> _What needs to be done_
Apart from the pictures, which must be omitted, restate the data exactly.

** Opening Material for the task block **

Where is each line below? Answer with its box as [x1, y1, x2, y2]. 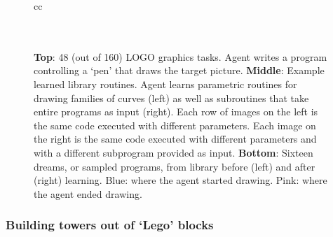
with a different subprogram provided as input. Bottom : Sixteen [34, 145, 313, 159]
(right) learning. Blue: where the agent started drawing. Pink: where [34, 173, 327, 187]
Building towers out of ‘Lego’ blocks [6, 216, 214, 234]
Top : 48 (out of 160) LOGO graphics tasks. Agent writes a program [34, 49, 327, 64]
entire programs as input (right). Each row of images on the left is [34, 104, 318, 119]
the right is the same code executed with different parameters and [34, 131, 317, 146]
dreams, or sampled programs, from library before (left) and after [34, 159, 315, 173]
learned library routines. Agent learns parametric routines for [34, 76, 297, 91]
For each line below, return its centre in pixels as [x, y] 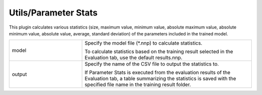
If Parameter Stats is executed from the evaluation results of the [157, 73]
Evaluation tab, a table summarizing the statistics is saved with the [160, 79]
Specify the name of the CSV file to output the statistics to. [152, 64]
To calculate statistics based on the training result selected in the [159, 52]
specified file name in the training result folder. [138, 85]
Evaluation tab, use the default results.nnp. [134, 58]
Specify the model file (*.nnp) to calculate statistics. [143, 43]
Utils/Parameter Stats [53, 13]
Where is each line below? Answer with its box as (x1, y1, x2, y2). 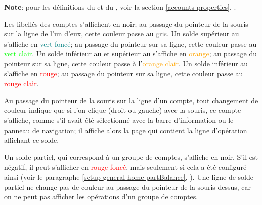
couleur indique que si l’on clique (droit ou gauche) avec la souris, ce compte (4, 105, 241, 115)
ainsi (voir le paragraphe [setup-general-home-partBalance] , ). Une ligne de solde (4, 171, 253, 182)
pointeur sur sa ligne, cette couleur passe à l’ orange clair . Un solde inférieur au (4, 58, 248, 68)
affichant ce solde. (4, 135, 59, 145)
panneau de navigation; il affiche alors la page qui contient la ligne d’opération (4, 125, 247, 135)
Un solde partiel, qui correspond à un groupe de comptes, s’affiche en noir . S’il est (4, 151, 258, 162)
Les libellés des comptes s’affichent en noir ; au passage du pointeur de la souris (4, 18, 248, 29)
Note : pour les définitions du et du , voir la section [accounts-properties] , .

** Closing Material for the task block **

> _Solved exercise_
Where is each line below? Answer with its box as [x1, y1, x2, y2]. 
with a different subprogram provided as input. Bottom : Sixteen [34, 145, 313, 159]
(right) learning. Blue: where the agent started drawing. Pink: where [34, 173, 327, 187]
Building towers out of ‘Lego’ blocks [6, 216, 214, 234]
Top : 48 (out of 160) LOGO graphics tasks. Agent writes a program [34, 49, 327, 64]
entire programs as input (right). Each row of images on the left is [34, 104, 318, 119]
the right is the same code executed with different parameters and [34, 131, 317, 146]
dreams, or sampled programs, from library before (left) and after [34, 159, 315, 173]
learned library routines. Agent learns parametric routines for [34, 76, 297, 91]
For each line below, return its centre in pixels as [x, y] 
If Parameter Stats is executed from the evaluation results of the [157, 73]
Evaluation tab, a table summarizing the statistics is saved with the [160, 79]
Specify the name of the CSV file to output the statistics to. [152, 64]
To calculate statistics based on the training result selected in the [159, 52]
specified file name in the training result folder. [138, 85]
Evaluation tab, use the default results.nnp. [134, 58]
Specify the model file (*.nnp) to calculate statistics. [143, 43]
Utils/Parameter Stats [53, 13]
Where is each line below? Answer with its box as (x1, y1, x2, y2). 
couleur indique que si l’on clique (droit ou gauche) avec la souris, ce compte (4, 105, 241, 115)
ainsi (voir le paragraphe [setup-general-home-partBalance] , ). Une ligne de solde (4, 171, 253, 182)
pointeur sur sa ligne, cette couleur passe à l’ orange clair . Un solde inférieur au (4, 58, 248, 68)
affichant ce solde. (4, 135, 59, 145)
panneau de navigation; il affiche alors la page qui contient la ligne d’opération (4, 125, 247, 135)
Un solde partiel, qui correspond à un groupe de comptes, s’affiche en noir . S’il est (4, 151, 258, 162)
Les libellés des comptes s’affichent en noir ; au passage du pointeur de la souris (4, 18, 248, 29)
Note : pour les définitions du et du , voir la section [accounts-properties] , .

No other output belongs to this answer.